## YOUR GOAL
Lines outside the range are not wanted. Give again exactly the lines between the line holding "pollution, lower energy" and the line holding "energy companies are", inclusive, from the listing below.
********************
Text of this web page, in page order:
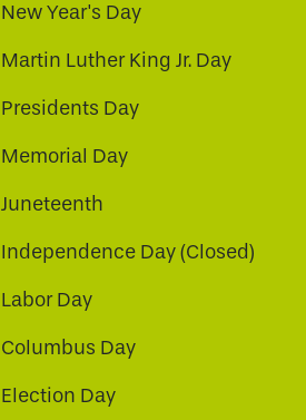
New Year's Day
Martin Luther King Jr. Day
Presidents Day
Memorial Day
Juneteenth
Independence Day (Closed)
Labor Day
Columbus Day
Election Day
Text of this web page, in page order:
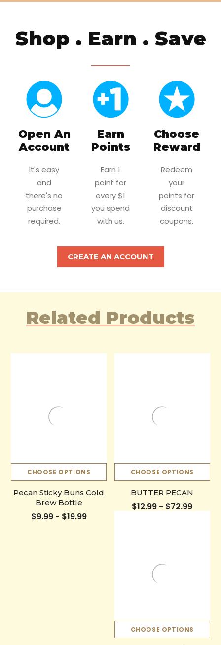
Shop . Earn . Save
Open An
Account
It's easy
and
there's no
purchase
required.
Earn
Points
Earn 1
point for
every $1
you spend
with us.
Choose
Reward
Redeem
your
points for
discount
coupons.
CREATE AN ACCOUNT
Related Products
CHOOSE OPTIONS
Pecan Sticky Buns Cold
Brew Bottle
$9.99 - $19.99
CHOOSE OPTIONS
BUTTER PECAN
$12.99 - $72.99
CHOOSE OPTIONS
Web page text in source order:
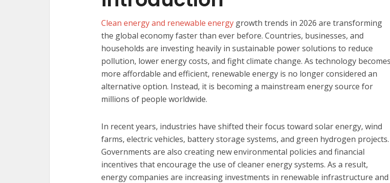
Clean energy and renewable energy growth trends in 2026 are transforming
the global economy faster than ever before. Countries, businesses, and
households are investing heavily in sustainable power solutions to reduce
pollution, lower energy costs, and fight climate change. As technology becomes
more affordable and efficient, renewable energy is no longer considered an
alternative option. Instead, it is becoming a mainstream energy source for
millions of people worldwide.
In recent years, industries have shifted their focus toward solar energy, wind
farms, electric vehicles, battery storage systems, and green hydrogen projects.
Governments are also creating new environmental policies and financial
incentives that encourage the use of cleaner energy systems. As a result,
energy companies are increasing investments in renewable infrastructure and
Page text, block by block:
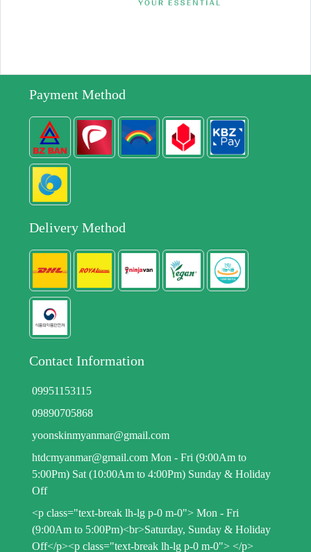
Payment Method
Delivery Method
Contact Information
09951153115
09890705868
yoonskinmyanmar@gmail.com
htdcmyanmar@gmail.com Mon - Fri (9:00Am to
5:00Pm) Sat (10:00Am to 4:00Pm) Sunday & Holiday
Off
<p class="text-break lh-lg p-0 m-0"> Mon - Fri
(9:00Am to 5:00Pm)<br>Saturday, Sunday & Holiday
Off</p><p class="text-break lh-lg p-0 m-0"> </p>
********************
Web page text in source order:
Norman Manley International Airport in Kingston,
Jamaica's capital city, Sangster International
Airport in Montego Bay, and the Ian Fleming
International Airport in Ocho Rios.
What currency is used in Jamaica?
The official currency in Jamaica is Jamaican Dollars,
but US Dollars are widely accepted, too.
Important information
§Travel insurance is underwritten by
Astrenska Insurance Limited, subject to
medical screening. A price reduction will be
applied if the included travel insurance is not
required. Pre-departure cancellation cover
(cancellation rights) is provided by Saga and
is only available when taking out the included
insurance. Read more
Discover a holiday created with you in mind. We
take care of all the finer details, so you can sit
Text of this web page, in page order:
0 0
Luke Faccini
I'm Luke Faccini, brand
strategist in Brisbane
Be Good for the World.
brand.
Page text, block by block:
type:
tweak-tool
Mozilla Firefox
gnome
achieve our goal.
********************
## YOUR SOLUTION
pollution, lower energy costs, and fight climate change. As technology becomes
more affordable and efficient, renewable energy is no longer considered an
alternative option. Instead, it is becoming a mainstream energy source for
millions of people worldwide.
In recent years, industries have shifted their focus toward solar energy, wind
farms, electric vehicles, battery storage systems, and green hydrogen projects.
Governments are also creating new environmental policies and financial
incentives that encourage the use of cleaner energy systems. As a result,
energy companies are increasing investments in renewable infrastructure and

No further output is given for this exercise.